• **Requirement**
Retype all data exactly as given. Pictures should not be retyped.

(Stored items)
- - -
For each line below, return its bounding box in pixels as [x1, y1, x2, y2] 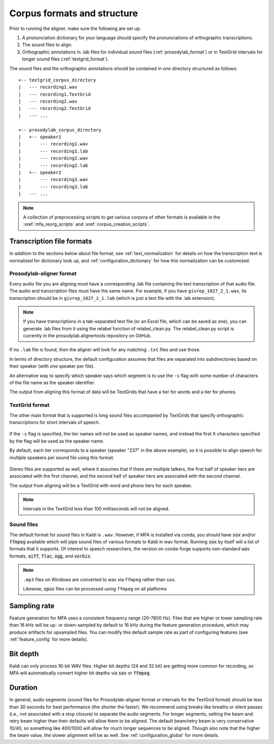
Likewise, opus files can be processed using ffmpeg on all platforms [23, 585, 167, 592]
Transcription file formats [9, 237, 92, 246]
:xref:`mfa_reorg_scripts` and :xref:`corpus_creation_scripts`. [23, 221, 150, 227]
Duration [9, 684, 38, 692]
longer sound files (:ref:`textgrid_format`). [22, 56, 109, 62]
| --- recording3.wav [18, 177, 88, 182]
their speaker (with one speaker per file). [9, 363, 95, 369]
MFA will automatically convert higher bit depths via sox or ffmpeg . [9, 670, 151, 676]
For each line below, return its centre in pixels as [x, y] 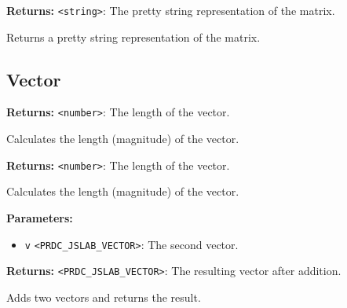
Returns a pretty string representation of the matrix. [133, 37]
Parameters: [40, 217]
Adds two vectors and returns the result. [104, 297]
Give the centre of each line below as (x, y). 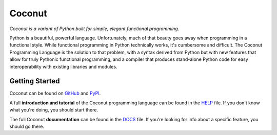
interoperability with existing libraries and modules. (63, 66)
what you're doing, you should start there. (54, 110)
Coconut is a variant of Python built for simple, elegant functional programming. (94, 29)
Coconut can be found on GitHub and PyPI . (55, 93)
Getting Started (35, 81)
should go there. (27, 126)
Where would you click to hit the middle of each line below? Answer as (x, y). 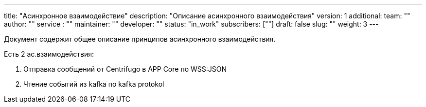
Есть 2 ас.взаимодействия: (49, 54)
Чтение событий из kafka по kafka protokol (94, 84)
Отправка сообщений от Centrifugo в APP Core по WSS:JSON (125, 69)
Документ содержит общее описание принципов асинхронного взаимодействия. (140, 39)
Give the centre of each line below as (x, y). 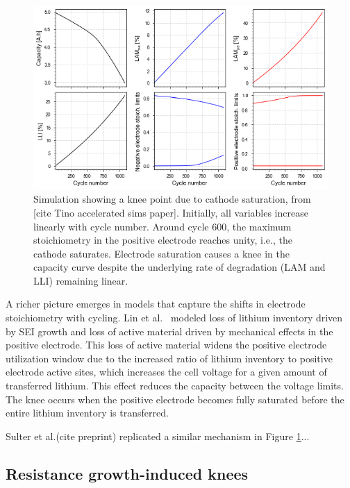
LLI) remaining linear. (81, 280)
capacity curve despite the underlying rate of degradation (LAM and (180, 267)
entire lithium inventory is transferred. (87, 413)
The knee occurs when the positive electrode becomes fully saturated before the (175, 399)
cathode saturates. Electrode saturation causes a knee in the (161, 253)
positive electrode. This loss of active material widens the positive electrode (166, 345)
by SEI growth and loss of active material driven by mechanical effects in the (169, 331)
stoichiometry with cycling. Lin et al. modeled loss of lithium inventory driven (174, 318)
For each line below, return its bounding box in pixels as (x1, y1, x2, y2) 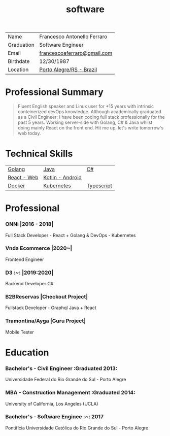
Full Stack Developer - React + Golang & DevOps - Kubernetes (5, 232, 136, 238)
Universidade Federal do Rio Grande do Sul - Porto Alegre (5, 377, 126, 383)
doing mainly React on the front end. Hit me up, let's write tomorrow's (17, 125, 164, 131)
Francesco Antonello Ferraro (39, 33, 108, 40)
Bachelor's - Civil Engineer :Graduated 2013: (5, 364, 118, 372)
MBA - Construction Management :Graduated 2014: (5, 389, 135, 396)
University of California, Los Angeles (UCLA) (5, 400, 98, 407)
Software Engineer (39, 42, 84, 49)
- - -
• **Finished exercise**
For each line below, return its bounding box in pixels as [x1, y1, x2, y2] 
Likewise, opus files can be processed using ffmpeg on all platforms [23, 585, 167, 592]
Transcription file formats [9, 237, 92, 246]
:xref:`mfa_reorg_scripts` and :xref:`corpus_creation_scripts`. [23, 221, 150, 227]
Duration [9, 684, 38, 692]
longer sound files (:ref:`textgrid_format`). [22, 56, 109, 62]
| --- recording3.wav [18, 177, 88, 182]
their speaker (with one speaker per file). [9, 363, 95, 369]
MFA will automatically convert higher bit depths via sox or ffmpeg . [9, 670, 151, 676]
For each line below, return its centre in pixels as [x, y] 
Returns a pretty string representation of the matrix. [133, 37]
Parameters: [40, 217]
Adds two vectors and returns the result. [104, 297]
Give the centre of each line below as (x, y). 
interoperability with existing libraries and modules. (63, 66)
what you're doing, you should start there. (54, 110)
Coconut is a variant of Python built for simple, elegant functional programming. (94, 29)
Coconut can be found on GitHub and PyPI . (55, 93)
Getting Started (35, 81)
should go there. (27, 126)
Where would you click to hit the middle of each line below? Answer as (x, y). 
Есть 2 ас.взаимодействия: (49, 54)
Чтение событий из kafka по kafka protokol (94, 84)
Отправка сообщений от Centrifugo в APP Core по WSS:JSON (125, 69)
Документ содержит общее описание принципов асинхронного взаимодействия. (140, 39)
Give the centre of each line below as (x, y). 
LLI) remaining linear. (81, 280)
capacity curve despite the underlying rate of degradation (LAM and (180, 267)
entire lithium inventory is transferred. (87, 413)
The knee occurs when the positive electrode becomes fully saturated before the (175, 399)
cathode saturates. Electrode saturation causes a knee in the (161, 253)
positive electrode. This loss of active material widens the positive electrode (166, 345)
by SEI growth and loss of active material driven by mechanical effects in the (169, 331)
stoichiometry with cycling. Lin et al. modeled loss of lithium inventory driven (174, 318)
For each line below, return its bounding box in pixels as (x1, y1, x2, y2) 
Full Stack Developer - React + Golang & DevOps - Kubernetes (5, 232, 136, 238)
Universidade Federal do Rio Grande do Sul - Porto Alegre (5, 377, 126, 383)
doing mainly React on the front end. Hit me up, let's write tomorrow's (17, 125, 164, 131)
Francesco Antonello Ferraro (39, 33, 108, 40)
Bachelor's - Civil Engineer :Graduated 2013: (5, 364, 118, 372)
MBA - Construction Management :Graduated 2014: (5, 389, 135, 396)
University of California, Los Angeles (UCLA) (5, 400, 98, 407)
Software Engineer (39, 42, 84, 49)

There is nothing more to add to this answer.